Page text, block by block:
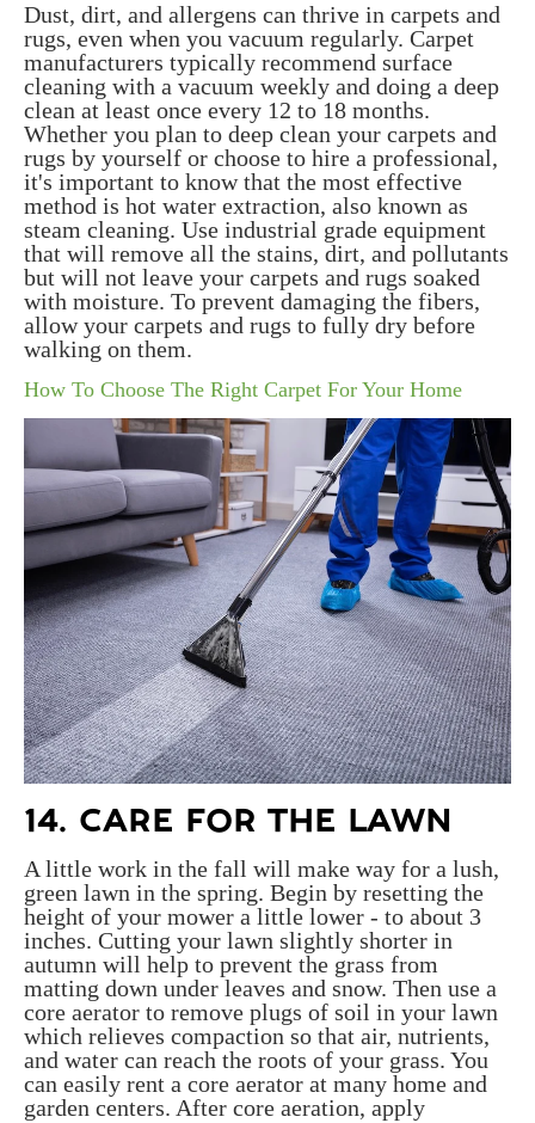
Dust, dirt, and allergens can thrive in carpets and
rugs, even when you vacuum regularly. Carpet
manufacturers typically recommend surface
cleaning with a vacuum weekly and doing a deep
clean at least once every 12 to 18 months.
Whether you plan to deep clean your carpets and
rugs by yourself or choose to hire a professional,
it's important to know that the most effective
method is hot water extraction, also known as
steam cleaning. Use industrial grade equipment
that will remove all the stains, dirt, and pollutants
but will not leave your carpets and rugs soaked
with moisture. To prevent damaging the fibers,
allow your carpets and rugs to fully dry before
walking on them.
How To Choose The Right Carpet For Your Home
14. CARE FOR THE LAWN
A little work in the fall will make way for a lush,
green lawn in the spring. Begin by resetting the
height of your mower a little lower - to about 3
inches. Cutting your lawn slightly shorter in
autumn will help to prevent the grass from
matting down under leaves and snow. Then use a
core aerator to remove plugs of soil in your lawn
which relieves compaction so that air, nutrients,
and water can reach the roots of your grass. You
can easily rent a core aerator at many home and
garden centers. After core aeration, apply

————————

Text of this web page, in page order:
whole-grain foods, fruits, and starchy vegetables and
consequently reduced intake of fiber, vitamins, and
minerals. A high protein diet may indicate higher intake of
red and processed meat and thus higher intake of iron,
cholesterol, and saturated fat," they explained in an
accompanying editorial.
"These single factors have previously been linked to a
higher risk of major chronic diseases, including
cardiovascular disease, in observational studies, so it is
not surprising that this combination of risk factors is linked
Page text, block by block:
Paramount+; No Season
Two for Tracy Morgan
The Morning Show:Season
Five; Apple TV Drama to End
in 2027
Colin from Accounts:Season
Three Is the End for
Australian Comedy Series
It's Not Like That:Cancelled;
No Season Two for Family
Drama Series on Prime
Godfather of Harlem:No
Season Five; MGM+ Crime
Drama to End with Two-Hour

————————

• The problem: Only the lines from the one containing "steam cleaning. Use" through the one containing "garden centers. After core aeration, apply" are to be retyped, both boundary lines included, with no other material.

• Task solution:
steam cleaning. Use industrial grade equipment
that will remove all the stains, dirt, and pollutants
but will not leave your carpets and rugs soaked
with moisture. To prevent damaging the fibers,
allow your carpets and rugs to fully dry before
walking on them.
How To Choose The Right Carpet For Your Home
14. CARE FOR THE LAWN
A little work in the fall will make way for a lush,
green lawn in the spring. Begin by resetting the
height of your mower a little lower - to about 3
inches. Cutting your lawn slightly shorter in
autumn will help to prevent the grass from
matting down under leaves and snow. Then use a
core aerator to remove plugs of soil in your lawn
which relieves compaction so that air, nutrients,
and water can reach the roots of your grass. You
can easily rent a core aerator at many home and
garden centers. After core aeration, apply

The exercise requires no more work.